● TASK DESCRIPTION
Using the records below, repeat exactly the lines from the one holding "control. They can" through the one holding "with nonaffiliates either for them to market", both ends included, and no others.

● AVAILABLE DATA
####

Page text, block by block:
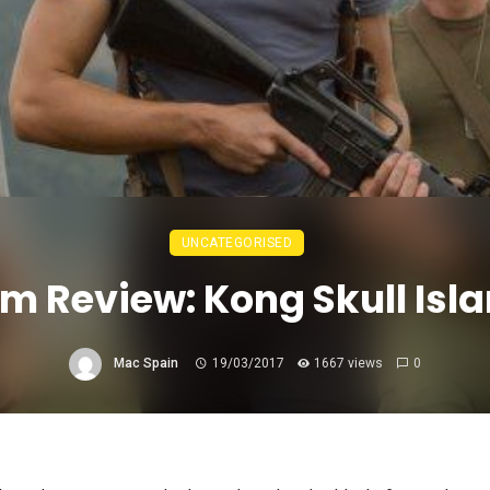
UNCATEGORISED
Review: Kong Skull
Mac Spain 19/03/2017 1667 views 0
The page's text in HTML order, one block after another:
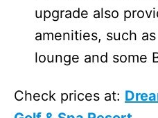
upgrade also
amenities, such
lounge and some
Check prices at:
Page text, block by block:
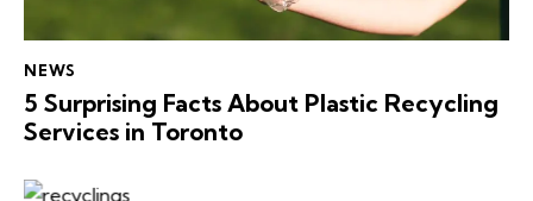
NEWS
5 Surprising Facts About Plastic Recycling
Services in Toronto
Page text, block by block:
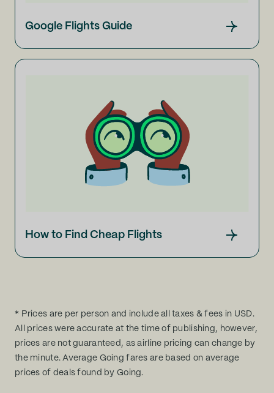
Google Flights Guide
How to Find Cheap Flights
* Prices are per person and include all taxes & fees in USD.
All prices were accurate at the time of publishing, however,
prices are not guaranteed, as airline pricing can change by
the minute. Average Going fares are based on average
prices of deals found by Going.
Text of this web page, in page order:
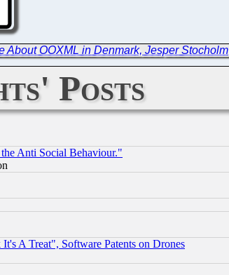
About OOXML in Denmark, Jesper Stocholm
Posts
Anti Social Behaviour."
A Treat", Software Patents on Drones
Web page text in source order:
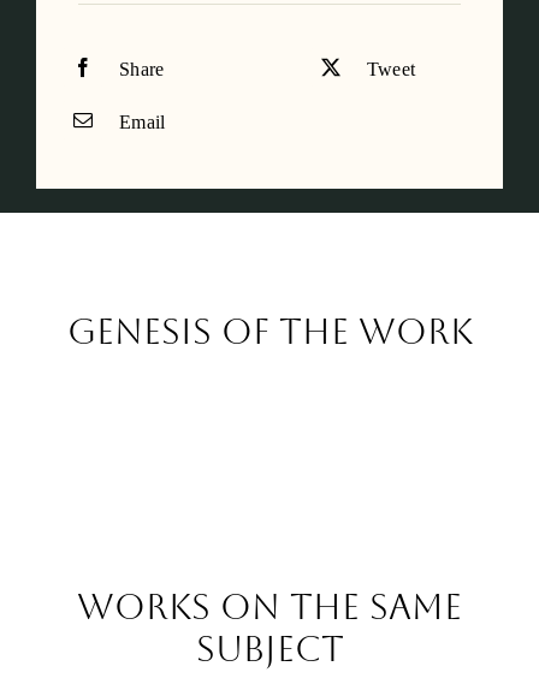
Share Tweet
Email
Genesis of the work
Works on the same
subject
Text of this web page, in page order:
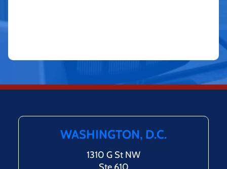
WASHINGTON, D.C.
1310 G St NW
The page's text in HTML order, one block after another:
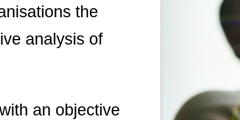
the
analysis of
an objective
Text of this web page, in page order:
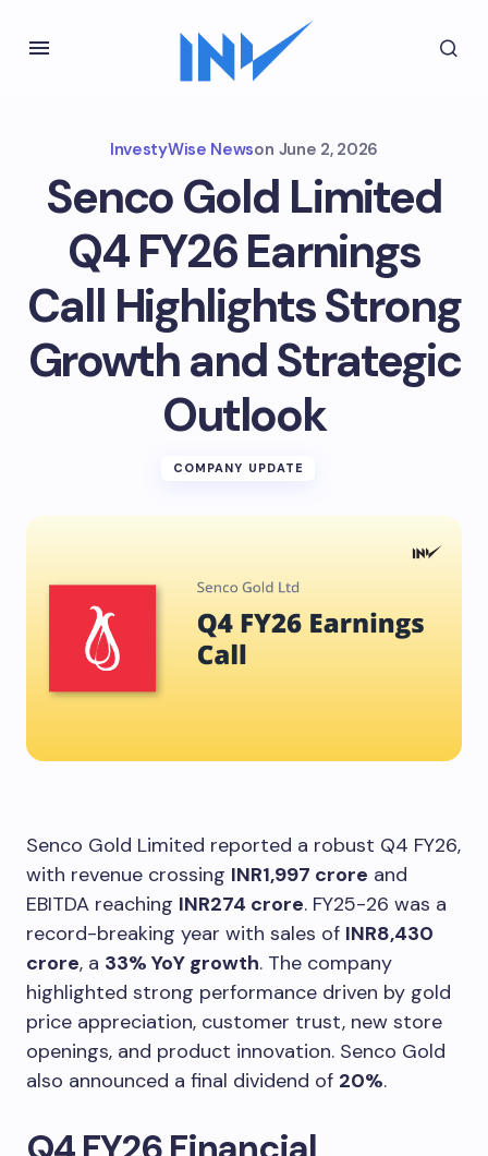
InvestyWise Newson June 2, 2026
Senco Gold Limited
Q4 FY26 Earnings
Call Highlights Strong
Growth and Strategic
Outlook
COMPANY UPDATE
Senco Gold Limited reported a robust Q4 FY26,
with revenue crossing INR1,997 crore and
EBITDA reaching INR274 crore. FY25-26 was a
record-breaking year with sales of INR8,430
crore, a 33% YoY growth. The company
highlighted strong performance driven by gold
price appreciation, customer trust, new store
openings, and product innovation. Senco Gold
also announced a final dividend of 20%.
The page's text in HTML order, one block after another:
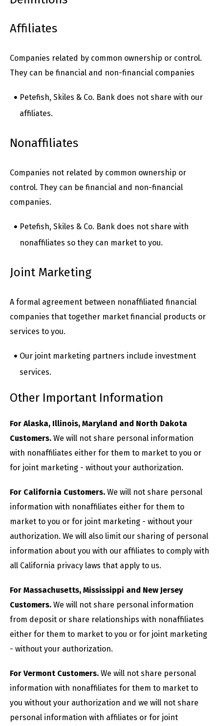
Affiliates
Companies related by common ownership or control.
They can be financial and non-financial companies
Petefish, Skiles & Co. Bank does not share with our
affiliates.
Nonaffiliates
Companies not related by common ownership or
control. They can be financial and non-financial
companies.
Petefish, Skiles & Co. Bank does not share with
nonaffiliates so they can market to you.
Joint Marketing
A formal agreement between nonaffiliated financial
companies that together market financial products or
services to you.
Our joint marketing partners include investment
services.
Other Important Information
For Alaska, Illinois, Maryland and North Dakota
Customers. We will not share personal information
with nonaffiliates either for them to market to you or
for joint marketing - without your authorization.
For California Customers. We will not share personal
information with nonaffiliates either for them to
market to you or for joint marketing - without your
authorization. We will also limit our sharing of personal
information about you with our affiliates to comply with
all California privacy laws that apply to us.
For Massachusetts, Mississippi and New Jersey
Customers. We will not share personal information
from deposit or share relationships with nonaffiliates
either for them to market to you or for joint marketing
- without your authorization.
For Vermont Customers. We will not share personal
information with nonaffiliates for them to market to
you without your authorization and we will not share
personal information with affiliates or for joint
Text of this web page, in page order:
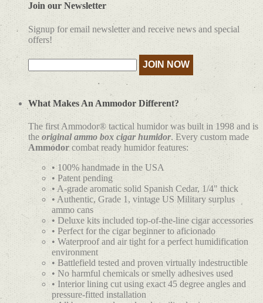
Join our Newsletter
Signup for email newsletter and receive news and special
offers!
What Makes An Ammodor Different?
The first Ammodor® tactical humidor was built in 1998 and is
the original ammo box cigar humidor. Every custom made
Ammodor combat ready humidor features:
• 100% handmade in the USA
• Patent pending
• A-grade aromatic solid Spanish Cedar, 1/4" thick
• Authentic, Grade 1, vintage US Military surplus
ammo cans
• Deluxe kits included top-of-the-line cigar accessories
• Perfect for the cigar beginner to aficionado
• Waterproof and air tight for a perfect humidification
environment
• Battlefield tested and proven virtually indestructible
• No harmful chemicals or smelly adhesives used
• Interior lining cut using exact 45 degree angles and
pressure-fitted installation

####

● TASK ANSWER
control. They can be financial and non-financial
companies.
Petefish, Skiles & Co. Bank does not share with
nonaffiliates so they can market to you.
Joint Marketing
A formal agreement between nonaffiliated financial
companies that together market financial products or
services to you.
Our joint marketing partners include investment
services.
Other Important Information
For Alaska, Illinois, Maryland and North Dakota
Customers. We will not share personal information
with nonaffiliates either for them to market to you or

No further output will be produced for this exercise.